Chatterjee, S., 2021. A new coefficient of correlation. Journal of the American Statistical Association, 116(536), pp.2009-2022.

Lin, Z. and Han, F., 2023. On boosting the power of Chatterjee’s rank correlation. Biometrika, 110(2), pp.283-299. “a large negative value of ξ has only one possible interpretation: the data does not resemble an iid sample.”

Parameters:

• x (torch.Tensor) – obs of shape (n,1)

• y (torch.Tensor) – obs of shape (n,1)

• M (int) – num of right nearest neighbors

Returns:

revised Chatterjee’s rank correlation coefficient (ξ), taken max to be symmetric for (X,Y) and (Y,X)

Return type:

float

torchvinecopulib.util.debye1(x: float) → float

computes the Debye function of order 1.

https://github.com/openturns/openturns/blob/b5797d7e4a71c71faf86df51f26ad0d8d551ad08/lib/src/Base/Func/SpecFunc/Debye.cxx

Parameters:

x (float) – upper limit of the integral

Returns:

Debye function of order 1; 0 if x<=0

Return type:

float

torchvinecopulib.util.ferreira_tail_dep_coeff(x: Tensor, y: Tensor) → float

pairwise tail dependence coefficient (λ) estimator, max of rotation 0, 90, 180, 270 x and y are both of shape (n, 1) inside (0, 1) symmetric for (x,y), (y,1-x), (1-x,1-y), (1-y,x), (y,x), (1-x,y), (1-y,1-x), (x,1-y) Ferreira, M.S., 2013. Nonparametric estimation of the tail-dependence coefficient;

torchvinecopulib.util.kendall_tau(x: Tensor, y: Tensor, tau_min: float = -0.999, tau_max: float = 0.999) → float

x,y are both of shape (n, 1)

torchvinecopulib.util.mutual_info(x: Tensor, y: Tensor, is_sklearn: bool = True) → float

mutual information, need scikit-learn or fastkde installed. x,y are both of shape (n, 1)

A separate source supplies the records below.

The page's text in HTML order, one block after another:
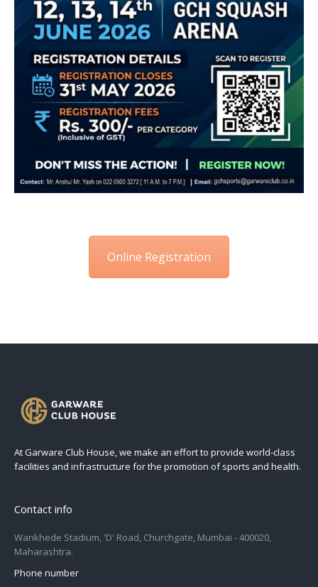
Online Registration
At Garware Club House, we make an effort to provide world-class
facilities and infrastructure for the promotion of sports and health.
Contact info
Wankhede Stadium, 'D' Road, Churchgate, Mumbai - 400020,
Maharashtra.
Phone number
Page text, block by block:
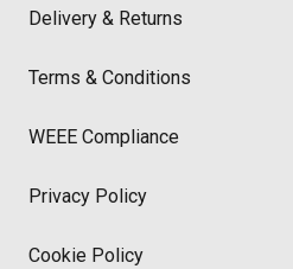
Delivery & Returns
Terms & Conditions
WEEE Compliance
Privacy Policy
Cookie Policy

https://scikit-learn.org/stable/modules/generated/sklearn.feature_selection.mutual_info_regression.html

Purkayastha, S., & Song, P. X. K. (2024). fastMI: A fast and consistent copula-based nonparametric estimator of mutual information. Journal of Multivariate Analysis, 201, 105270.

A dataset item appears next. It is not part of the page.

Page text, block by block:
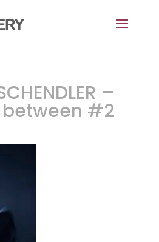
–
between #2

torchvinecopulib.util.ref_count_hfunc(dct_tree: dict, tpl_first_vs: tuple[tuple[int, frozenset]] = (), tpl_sim: tuple[int] = ()) → tuple[dict, tuple[int], int]

reference counting for each data vertex during cond-sim workflow, for garbage collection (memory release) and source vertices selection; 1. when len(tpl_sim) < num_dim: vertices not in tpl_sim are set on the top lv, vertices in tpl_sim are set at deepest lvs 2. when len(tpl_sim) == num_dim: check dct_first_vs to move vertices up

Parameters:

• dct_tree (dict) – dct_tree inside a DataVineCop object, of the form {lv: {(v_l, v_r, s): bidep_func}}

• tpl_first_vs (tuple[tuple[int, frozenset]], optional) – tuple of vertices (explicitly arranged in conditioned - conditioning set) that are taken as known at the beginning of a simulation workflow, only used when len(tpl_sim)==num_dim, defaults to tuple()

• tpl_sim (tuple[int], optional) – tuple of vertices in a full simulation workflow, gives flexibility to experienced users, defaults to tuple()

Returns:

number of visits for each vertex; tuple of source vertices in this simulation workflow from shallowest to deepest; number of hfunc calls

Return type:

tuple[dict, tuple[int], int]

torchvinecopulib.util.solve_ITP(f: callable, a: float, b: float, eps_2: float = 1e-09, n_0: int = 1, k_1: float = 0.2, k_2: float = 2.0, j_max: int = 31) → float

Solve an arbitrary function for a zero-crossing.

Oliveira, I.F. and Takahashi, R.H., 2020. An enhancement of the bisection method average performance preserving minmax optimality. ACM Transactions on Mathematical Software (TOMS), 47(1), pp.1-24.

https://docs.rs/kurbo/0.8.1/kurbo/common/fn.solve_itp.html

https://en.wikipedia.org/wiki/ITP_method

! It is assumed that f(a) < 0 and f(b) > 0, otherwise unexpected results may occur.

The ITP method has tuning parameters. This implementation hardwires k2 to 2.0, both because it avoids an expensive floating point exponentiation, and because this value has been tested to work well with curve fitting problems.

The n0 parameter controls the relative impact of the bisection and secant components. When it is 0, the number of iterations is guaranteed to be no more than the number required by bisection (thus, this method is strictly superior to bisection). However, when the function is smooth, a value of 1 gives the secant method more of a chance to engage, so the average number of iterations is likely lower, though there can be one more iteration than bisection in the worst case.

The k1 parameter is harder to characterize, and interested users are referred to the paper, as well as encouraged to do empirical testing. To match the the paper, a value of 0.2 / (b - a) is suggested, and this is confirmed to give good results. When the function is monotonic, the returned result is guaranteed to be within epsilon of the zero crossing.

torchvinecopulib.util.wasserstein_dist_ind(x: Tensor, y: Tensor, p: int = 2, reg: float = 0.1, num_step: int = 50, seed: int = 0) → float

Wasserstein distance from bicop obs to indep bicop, by ot.sinkhorn2 (averaged for each observation).

Need pot installed.

Parameters:

• x (torch.Tensor) – copula obs of shape (n,1)

• y (torch.Tensor) – copula obs of shape (n,1)

• p (int, optional) – p-norm to calculate distance between each vector pair, defaults to 2

• reg (float, optional) – regularization strength, defaults to 0.1

• num_step (int, optional) – number of steps in the independent bivariate copula grid, defaults to 50

• seed (int, optional) – random seed for torch.manual_seed(), defaults to 0

Returns:

Wasserstein distance from bicop obs to indep bicop

Return type:

float